Buying stocks simply because they trade for less than $10 remains one of the "lowest" -- but most tempting -- forms of investing out there.

After all, nothing trounces Mr. Market quite like a $2 stock that moves into double digits over just a short period of time. Unfortunately, because of the numerous risks that low-priced stocks carry, these mega-multi-bagger returns don't occur as frequently as one would hope.

Price means nothing
Here at the Fool, we do our darnedest to diagnose and prevent the critical stock-affliction known as "cheap-osis" -- the belief that a stock's per-share price, on its own, tells you whether a stock is cheap or expensive; attractive or unattractive; a winner or a loser.   

Through the use of splits and reverse splits, management can make the price of its shares literally anything they want. That's the reason a $100 stock like Alliant Techsystems (NYSE:ATK) might very well be a great opportunity, while most penny stocks are too wild to buy at any price.

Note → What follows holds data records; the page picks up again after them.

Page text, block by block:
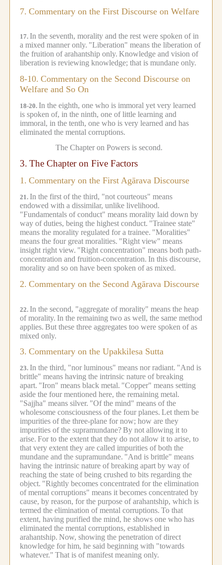
7. Commentary on the First Discourse on Welfare
17. In the seventh, morality and the rest were spoken of in
a mixed manner only. "Liberation" means the liberation of
the fruition of arahantship only. Knowledge and vision of
liberation is reviewing knowledge; that is mundane only.
8-10. Commentary on the Second Discourse on
Welfare and So On
18-20. In the eighth, one who is immoral yet very learned
is spoken of, in the ninth, one of little learning and
immoral, in the tenth, one who is very learned and has
eliminated the mental corruptions.
The Chapter on Powers is second.
3. The Chapter on Five Factors
1. Commentary on the First Agārava Discourse
21. In the first of the third, "not courteous" means
endowed with a dissimilar, unlike livelihood.
"Fundamentals of conduct" means morality laid down by
way of duties, being the highest conduct. "Trainee state"
means the morality regulated for a trainee. "Moralities"
means the four great moralities. "Right view" means
insight right view. "Right concentration" means both path-
concentration and fruition-concentration. In this discourse,
morality and so on have been spoken of as mixed.
2. Commentary on the Second Agārava Discourse
22. In the second, "aggregate of morality" means the heap
of morality. In the remaining two as well, the same method
applies. But these three aggregates too were spoken of as
mixed only.
3. Commentary on the Upakkilesa Sutta
23. In the third, "nor luminous" means nor radiant. "And is
brittle" means having the intrinsic nature of breaking
apart. "Iron" means black metal. "Copper" means setting
aside the four mentioned here, the remaining metal.
"Sajjha" means silver. "Of the mind" means of the
wholesome consciousness of the four planes. Let them be
impurities of the three-plane for now; how are they
impurities of the supramundane?By not allowing it to
arise. For to the extent that they do not allow it to arise, to
that very extent they are called impurities of both the
mundane and the supramundane. "And is brittle" means
having the intrinsic nature of breaking apart by way of
reaching the state of being crushed to bits regarding the
object. "Rightly becomes concentrated for the elimination
of mental corruptions" means it becomes concentrated by
cause, by reason, for the purpose of arahantship, which is
termed the elimination of mental corruptions. To that
extent, having purified the mind, he shows one who has
eliminated the mental corruptions, established in
arahantship. Now, showing the penetration of direct
knowledge for him, he said beginning with "towards
whatever." That is of manifest meaning only.
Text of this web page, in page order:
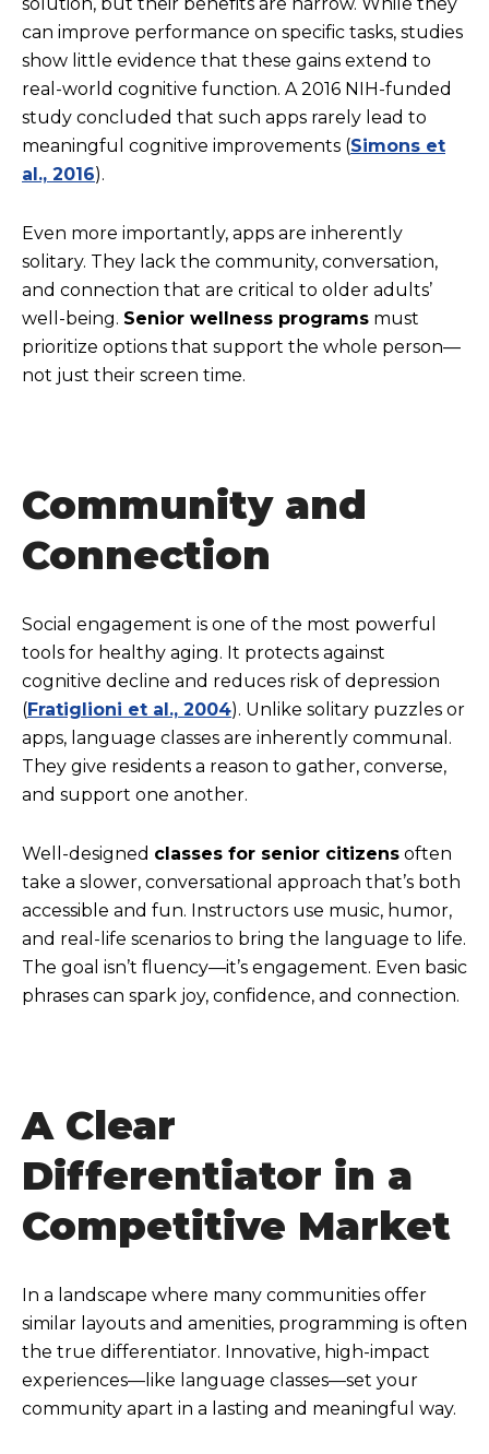
can improve performance on specific tasks, studies
show little evidence that these gains extend to
real-world cognitive function. A 2016 NIH-funded
study concluded that such apps rarely lead to
meaningful cognitive improvements (Simons et
al., 2016).
Even more importantly, apps are inherently
solitary. They lack the community, conversation,
and connection that are critical to older adults’
well-being. Senior wellness programs must
prioritize options that support the whole person—
not just their screen time.
Community and
Connection
Social engagement is one of the most powerful
tools for healthy aging. It protects against
cognitive decline and reduces risk of depression
(Fratiglioni et al., 2004). Unlike solitary puzzles or
apps, language classes are inherently communal.
They give residents a reason to gather, converse,
and support one another.
Well-designed classes for senior citizens often
take a slower, conversational approach that’s both
accessible and fun. Instructors use music, humor,
and real-life scenarios to bring the language to life.
The goal isn’t fluency—it’s engagement. Even basic
phrases can spark joy, confidence, and connection.
A Clear
Differentiator in a
Competitive Market
In a landscape where many communities offer
similar layouts and amenities, programming is often
the true differentiator. Innovative, high-impact
experiences—like language classes—set your
community apart in a lasting and meaningful way.
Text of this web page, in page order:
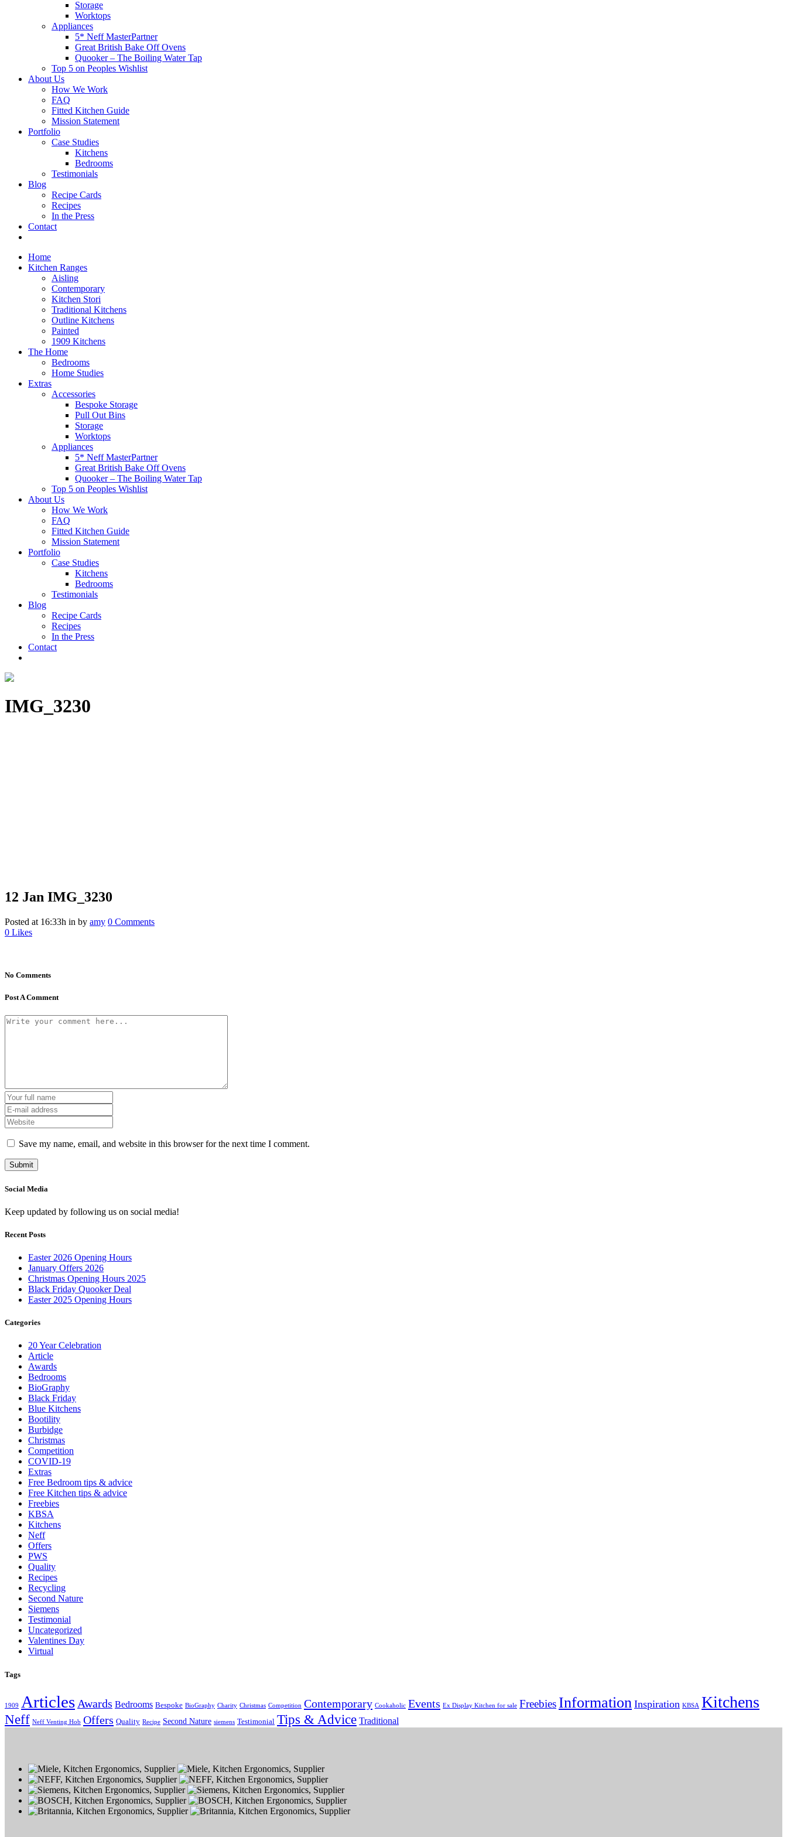
Storage
Worktops
Appliances
5* Neff MasterPartner
Great British Bake Off Ovens
Quooker – The Boiling Water Tap
Top 5 on Peoples Wishlist
About Us
How We Work
FAQ
Fitted Kitchen Guide
Mission Statement
Portfolio
Case Studies
Kitchens
Bedrooms
Testimonials
Blog
Recipe Cards
Recipes
In the Press
Contact
Home
Kitchen Ranges
Aisling
Contemporary
Kitchen Stori
Traditional Kitchens
Outline Kitchens
Painted
1909 Kitchens
The Home
Bedrooms
Home Studies
Extras
Accessories
Bespoke Storage
Pull Out Bins
Storage
Worktops
Appliances
5* Neff MasterPartner
Great British Bake Off Ovens
Quooker – The Boiling Water Tap
Top 5 on Peoples Wishlist
About Us
How We Work
FAQ
Fitted Kitchen Guide
Mission Statement
Portfolio
Case Studies
Kitchens
Bedrooms
Testimonials
Blog
Recipe Cards
Recipes
In the Press
Contact
IMG_3230
12 Jan IMG_3230
Posted at 16:33h in by amy 0 Comments
0 Likes
No Comments
Post A Comment
Save my name, email, and website in this browser for the next time I comment.
Social Media
Keep updated by following us on social media!
Recent Posts
Easter 2026 Opening Hours
January Offers 2026
Christmas Opening Hours 2025
Black Friday Quooker Deal
Easter 2025 Opening Hours
Categories
20 Year Celebration
Article
Awards
Bedrooms
BioGraphy
Black Friday
Blue Kitchens
Bootility
Burbidge
Christmas
Competition
COVID-19
Extras
Free Bedroom tips & advice
Free Kitchen tips & advice
Freebies
KBSA
Kitchens
Neff
Offers
PWS
Quality
Recipes
Recycling
Second Nature
Siemens
Testimonial
Uncategorized
Valentines Day
Virtual
Tags
1909 Articles Awards Bedrooms Bespoke BioGraphy Charity Christmas Competition Contemporary Cookaholic Events Ex Display Kitchen for sale Freebies Information Inspiration KBSA Kitchens
Neff Neff Venting Hob Offers Quality Recipe Second Nature siemens Testimonial Tips & Advice Traditional
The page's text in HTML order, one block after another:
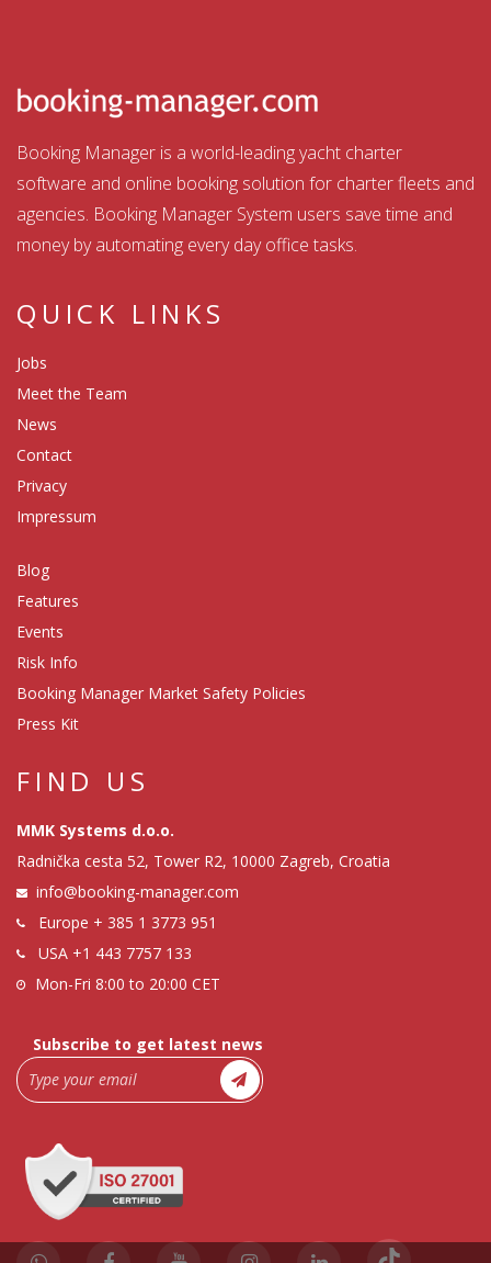
Booking Manager is a world-leading yacht charter
software and online booking solution for charter fleets and
agencies. Booking Manager System users save time and
money by automating every day office tasks.
QUICK LINKS
Jobs
Meet the Team
News
Contact
Privacy
Impressum
Blog
Features
Events
Risk Info
Booking Manager Market Safety Policies
Press Kit
FIND US
MMK Systems d.o.o.
Radnička cesta 52, Tower R2, 10000 Zagreb, Croatia
info@booking-manager.com
Europe + 385 1 3773 951
USA +1 443 7757 133
Mon-Fri 8:00 to 20:00 CET
Subscribe to get latest news
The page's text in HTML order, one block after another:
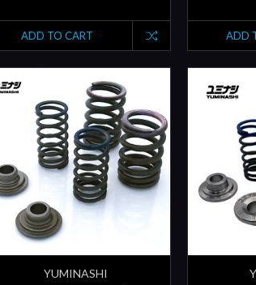
ADD TO CART ADD
YUMINASHI
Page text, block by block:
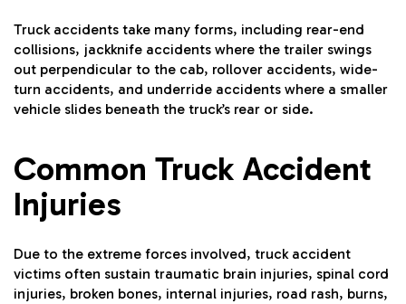
Truck accidents take many forms, including rear-end
collisions, jackknife accidents where the trailer swings
out perpendicular to the cab, rollover accidents, wide-
turn accidents, and underride accidents where a smaller
vehicle slides beneath the truck’s rear or side.
Common Truck Accident
Injuries
Due to the extreme forces involved, truck accident
victims often sustain traumatic brain injuries, spinal cord
injuries, broken bones, internal injuries, road rash, burns,
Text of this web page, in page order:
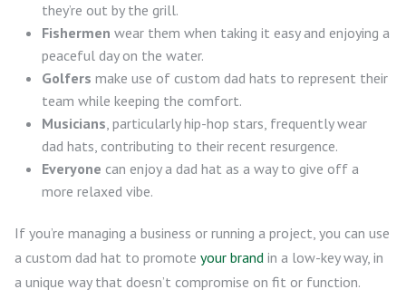
they’re out by the grill.
Fishermen wear them when taking it easy and enjoying a
peaceful day on the water.
Golfers make use of custom dad hats to represent their
team while keeping the comfort.
Musicians, particularly hip-hop stars, frequently wear
dad hats, contributing to their recent resurgence.
Everyone can enjoy a dad hat as a way to give off a
more relaxed vibe.
If you’re managing a business or running a project, you can use
a custom dad hat to promote your brand in a low-key way, in
a unique way that doesn’t compromise on fit or function.
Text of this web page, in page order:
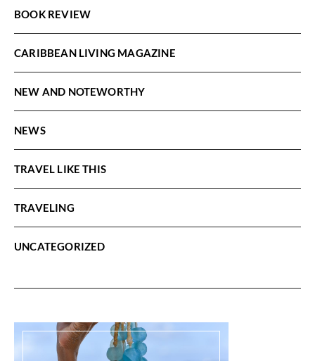
BOOK REVIEW
CARIBBEAN LIVING MAGAZINE
NEW AND NOTEWORTHY
NEWS
TRAVEL LIKE THIS
TRAVELING
UNCATEGORIZED
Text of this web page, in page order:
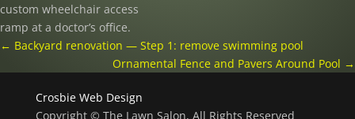
custom wheelchair access
ramp at a doctor’s office.
← Backyard renovation — Step 1: remove swimming pool
Ornamental Fence and Pavers Around Pool →
Crosbie Web Design
Copyright © The Lawn Salon, All Rights Reserved
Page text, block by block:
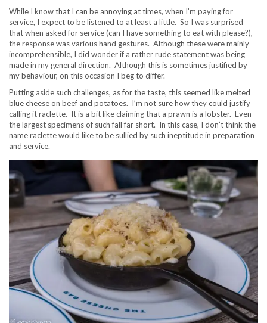
While I know that I can be annoying at times, when I’m paying for
service, I expect to be listened to at least a little. So I was surprised
that when asked for service (can I have something to eat with please?),
the response was various hand gestures. Although these were mainly
incomprehensible, I did wonder if a rather rude statement was being
made in my general direction. Although this is sometimes justified by
my behaviour, on this occasion I beg to differ.
Putting aside such challenges, as for the taste, this seemed like melted
blue cheese on beef and potatoes. I’m not sure how they could justify
calling it raclette. It is a bit like claiming that a prawn is a lobster. Even
the largest specimens of such fall far short. In this case, I don’t think the
name raclette would like to be sullied by such ineptitude in preparation
and service.
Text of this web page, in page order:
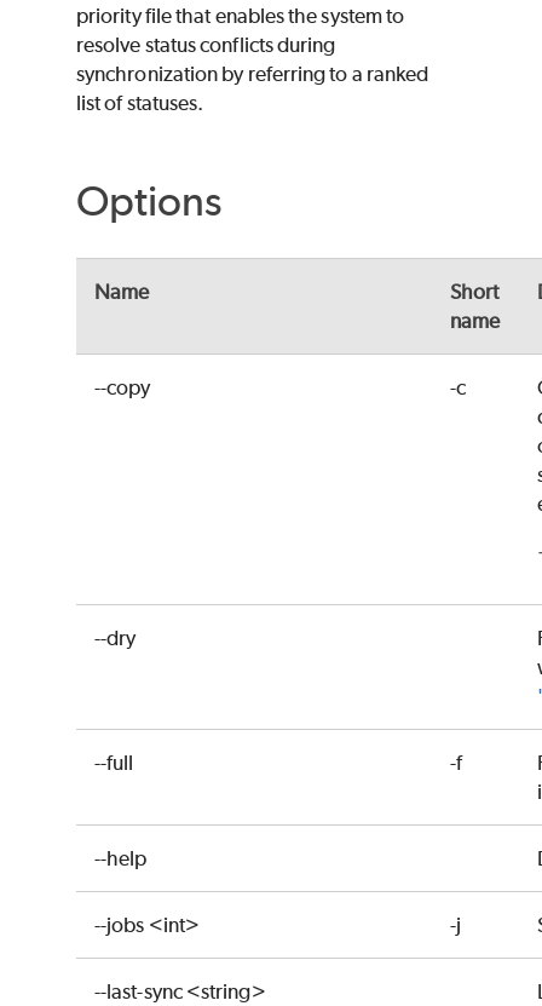
priority file that enables the system to
resolve status conflicts during
synchronization by referring to a ranked
list of statuses.
Options
Name
Short
name
--copy -c
--dry
--full -f
--help
--jobs <int> -j
--last-sync <string>
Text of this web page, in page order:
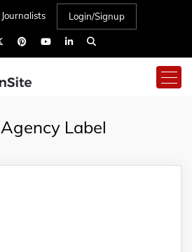
Journalists Login/Signup
Agency Label
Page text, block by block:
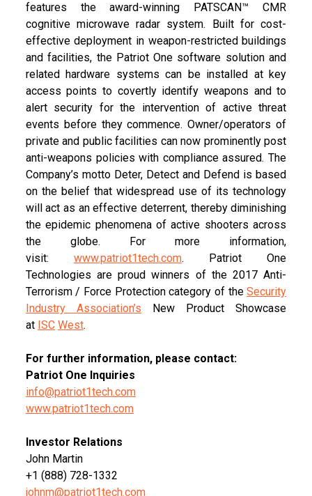
features the award-winning PATSCAN™ CMR
cognitive microwave radar system. Built for cost-
effective deployment in weapon-restricted buildings
and facilities, the Patriot One software solution and
related hardware systems can be installed at key
access points to covertly identify weapons and to
alert security for the intervention of active threat
events before they commence. Owner/operators of
private and public facilities can now prominently post
anti-weapons policies with compliance assured. The
Company’s motto Deter, Detect and Defend is based
on the belief that widespread use of its technology
will act as an effective deterrent, thereby diminishing
the epidemic phenomena of active shooters across
the globe. For more information,
visit: www.patriot1tech.com. Patriot One
Technologies are proud winners of the 2017 Anti-
Terrorism / Force Protection category of theSecurity
Industry Association’s New Product Showcase
at ISC West.
For further information, please contact:
Patriot One Inquiries
info@patriot1tech.com
www.patriot1tech.com
Investor Relations
John Martin
+1 (888) 728-1332
johnm@patriot1tech.com
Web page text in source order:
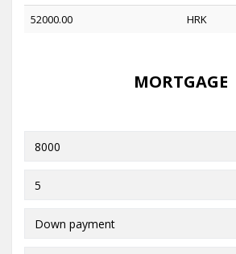
52000.00
HRK
MORTGAGE
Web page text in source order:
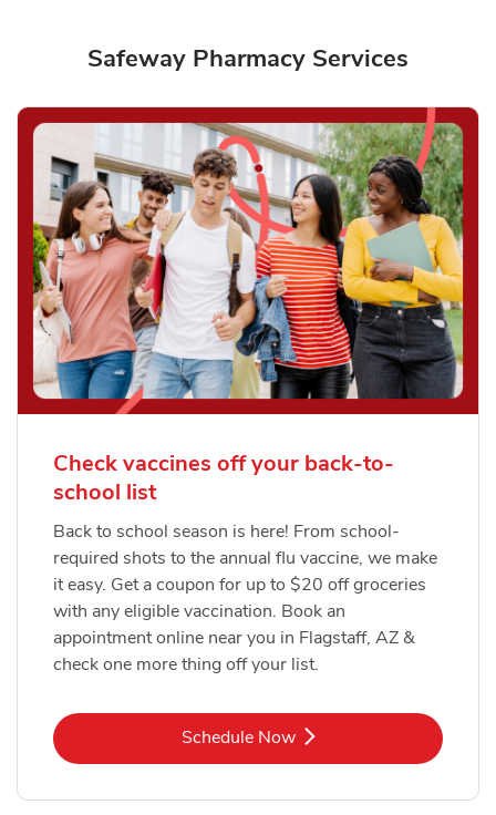
Safeway Pharmacy Services
Check vaccines off your back-to-
school list
Back to school season is here! From school-
required shots to the annual flu vaccine, we make
it easy. Get a coupon for up to $20 off groceries
with any eligible vaccination. Book an
appointment online near you in Flagstaff, AZ &
check one more thing off your list.
Schedule NowLink Opens in New Tab
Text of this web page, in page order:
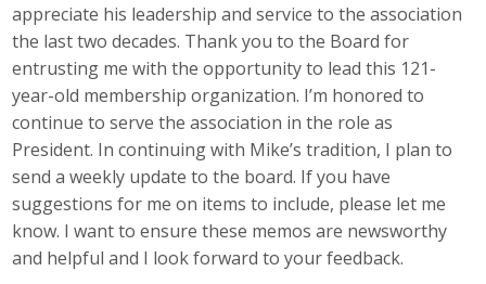
appreciate his leadership and service to the association
the last two decades. Thank you to the Board for
entrusting me with the opportunity to lead this 121-
year-old membership organization. I’m honored to
continue to serve the association in the role as
President. In continuing with Mike’s tradition, I plan to
send a weekly update to the board. If you have
suggestions for me on items to include, please let me
know. I want to ensure these memos are newsworthy
and helpful and I look forward to your feedback.
Manufacturing Conference
Photos
News
Press Releases
Business Monthly
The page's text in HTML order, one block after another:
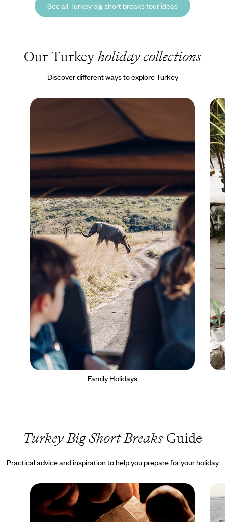
See all Turkey big short breaks tour ideas
Our Turkeyholiday collections
Discover different ways to explore Turkey
Family Holidays
Turkey Big Short BreaksGuide
Practical advice and inspiration to help you prepare for your holiday
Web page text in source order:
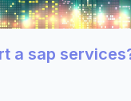
a sap
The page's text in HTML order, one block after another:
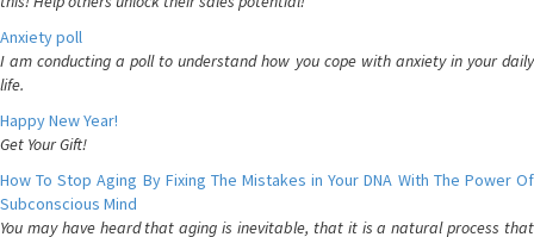
Anxiety poll
I am conducting a poll to understand how you cope with anxiety in your daily
life.
Happy New Year!
Get Your Gift!
How To Stop Aging By Fixing The Mistakes in Your DNA With The Power Of
Subconscious Mind
You may have heard that aging is inevitable, that it is a natural process that

Your weekly dose of sweet n' low
Sadly, though, some incidents of cheap-osis will never be cured completely. So, with the help of our Motley Fool CAPS intelligence database, we'll screen for stocks trading at less than $10 which also have enough investment merit to earn a CAPS rating of five stars.  

Without further ado:


Price (as of 7/20/07 close)

Market Cap (in millions)





Gas utilities

HealthGrades (NASDAQ:HGRD)



Staffing & outsourcing services




Foreign utilities




Communication equipment

Great Basin Gold (AMEX:GBN)




As always, don't view these stocks as formal recommendations, but rather as ideas you may want to research further. With that said, HealthGrades and EFJ might be worth some of your own Foolish due diligence.

Highly-rated rater
Comedian Jerry Seinfeld once joked about how everyone likes to believe that their own doctor is "the best." Well, HealthGrades, the leading provider of healthcare ratings of hospitals, nursing homes, and physicians, can finally let us know just who's right.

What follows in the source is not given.